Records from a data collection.
---

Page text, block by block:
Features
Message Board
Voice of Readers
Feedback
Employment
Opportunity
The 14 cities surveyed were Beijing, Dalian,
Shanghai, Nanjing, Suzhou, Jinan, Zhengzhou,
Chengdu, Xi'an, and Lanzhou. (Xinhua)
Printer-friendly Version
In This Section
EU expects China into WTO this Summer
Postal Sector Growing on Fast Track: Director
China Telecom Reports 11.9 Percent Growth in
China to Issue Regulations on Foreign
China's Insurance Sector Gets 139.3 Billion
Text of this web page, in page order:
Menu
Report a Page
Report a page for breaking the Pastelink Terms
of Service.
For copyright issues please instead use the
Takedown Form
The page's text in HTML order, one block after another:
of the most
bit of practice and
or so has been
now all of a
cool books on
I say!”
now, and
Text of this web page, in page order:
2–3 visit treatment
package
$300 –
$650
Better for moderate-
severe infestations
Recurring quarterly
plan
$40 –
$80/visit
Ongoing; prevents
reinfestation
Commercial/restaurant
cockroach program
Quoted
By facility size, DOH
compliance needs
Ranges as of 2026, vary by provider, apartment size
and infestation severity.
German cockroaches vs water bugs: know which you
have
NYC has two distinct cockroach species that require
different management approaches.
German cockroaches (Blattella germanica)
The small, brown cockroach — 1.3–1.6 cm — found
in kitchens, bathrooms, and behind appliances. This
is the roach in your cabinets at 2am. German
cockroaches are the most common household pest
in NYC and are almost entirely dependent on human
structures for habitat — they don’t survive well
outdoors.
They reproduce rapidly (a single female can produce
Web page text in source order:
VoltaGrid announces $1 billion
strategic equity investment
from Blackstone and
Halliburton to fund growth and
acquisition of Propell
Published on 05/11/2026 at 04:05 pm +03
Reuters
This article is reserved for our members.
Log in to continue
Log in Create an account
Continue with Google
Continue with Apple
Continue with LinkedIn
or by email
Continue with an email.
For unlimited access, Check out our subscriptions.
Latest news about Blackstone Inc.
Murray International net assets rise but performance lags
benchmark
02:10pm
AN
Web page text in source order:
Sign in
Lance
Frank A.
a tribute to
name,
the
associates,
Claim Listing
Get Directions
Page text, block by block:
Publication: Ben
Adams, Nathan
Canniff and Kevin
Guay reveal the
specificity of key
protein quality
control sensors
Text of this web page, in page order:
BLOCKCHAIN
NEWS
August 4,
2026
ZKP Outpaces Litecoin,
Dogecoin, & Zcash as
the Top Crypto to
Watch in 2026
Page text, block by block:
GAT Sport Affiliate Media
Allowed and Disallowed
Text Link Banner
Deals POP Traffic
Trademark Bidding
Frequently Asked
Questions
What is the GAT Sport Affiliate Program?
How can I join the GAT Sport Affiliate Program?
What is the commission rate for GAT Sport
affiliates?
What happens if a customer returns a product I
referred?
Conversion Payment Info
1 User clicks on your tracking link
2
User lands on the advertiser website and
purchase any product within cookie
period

---

WORK ORDER.
Check each line of the records for "German" and copy the ones that contain it.

WORKED SOLUTION.
German cockroaches vs water bugs: know which you
German cockroaches (Blattella germanica)
is the roach in your cabinets at 2am. German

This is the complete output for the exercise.